In this Sunday’s Sunday Reading Notes (which actually is posted on Monday), I am venturing into the applied machine learning world and discussing two blog posts about the application of embeddings at AirBnB and Etsy.
It is a fascinating read for me because I am deeply attracted by the versatility of the algorithm. Neither blog posts focused on the details on the training of embeddings. Instead they are written to motivate readers to understand the intuition behind the algorithms and how to adapt the loss function to each websites specific needs.
Semantic embeddings are invented in Natural Language Process fields to learn continuous low-dimensional representations of high-dimensional sparse-vectors. Needless to say, working in a lower dimension makes computations faster. These neural network based algorithms are trained with large text data sets and are based on the intuitions that words that appear together a lot are related. AirBnB and Etsy used embedding to model user behavior. Using the analogy at Nishan provided in the Etsy article, each user session is a sentence and the sequence of actions by the user are the words.
The AirBnB article provided more details on the negative sampling, the algorithm used to train embeddings.
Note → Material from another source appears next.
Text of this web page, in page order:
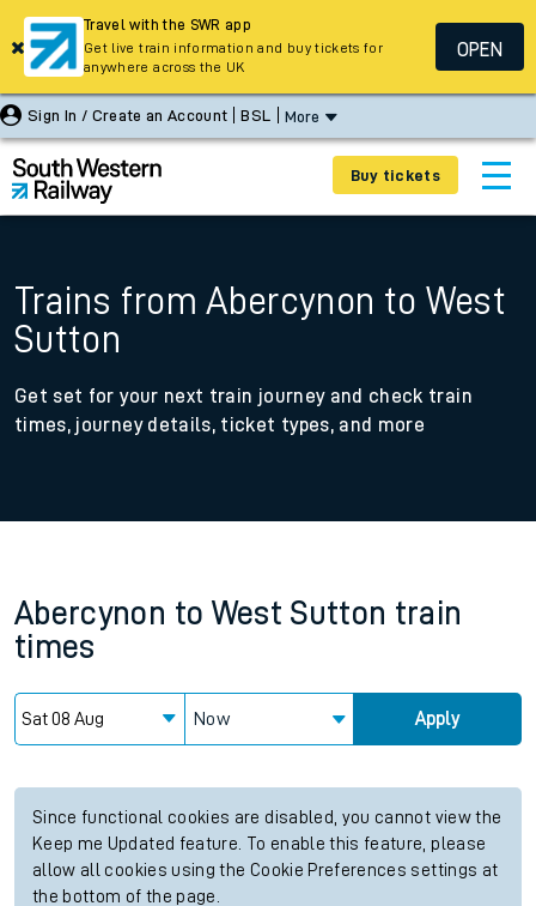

This diagram from the AirBnB post illustrate the training process of the embeddings. The ‘booked listing’ (in purple) is what the AirBnB team added to the algorithm. The booked listing serves as a global context token, aiding the prediction of eventual booking in the embedding training process. In addition to training the central listing with context listings and the booked listing, because the travelers often only search with-in the same market, AirBnB engineers also added a randomly selected listing from the same market of the central listing. As a result listings within the same market should be closer in the embedding space. Indeed encoding geographical information in the embedding achieved as evident from the plot below (from the AirBnB post).
What the Etsy engineer’s do differently is that they added some ‘implicit contextual information’ into the lose function:
Training a Skip-gram model on only randomly selected negatives, however, ignores implicit contextual signals that we have found to be indicative of user preference in other contexts. For example, if a user clicks on the second item for a search query, the user most likely saw, but did not like, the first item that showed up in the search results. We extend the Skip-gram loss function by appending these implicit negative signals to the Skip-gram loss directly.
This is quite interesting because they considered the ordering of items (words/clicks) and thus both concurrence and ordering are considered in the loss function.
Both articles give concrete examples of how embeddings improved its performance on search ranking and similar items recommendations. I highly encouraged interested readers to check them out because you do not want to spoil your fun with my post.
What I find interesting in this paper is how engineers from both firms adopted this model from natural language processing and used in to serve its own customers. I have been so narrow minded about using NLP algorithms for NLP problems only. More than that, due to their respective needs they modified the loss function. I really enjoyed thinking through why they needed this adaptations.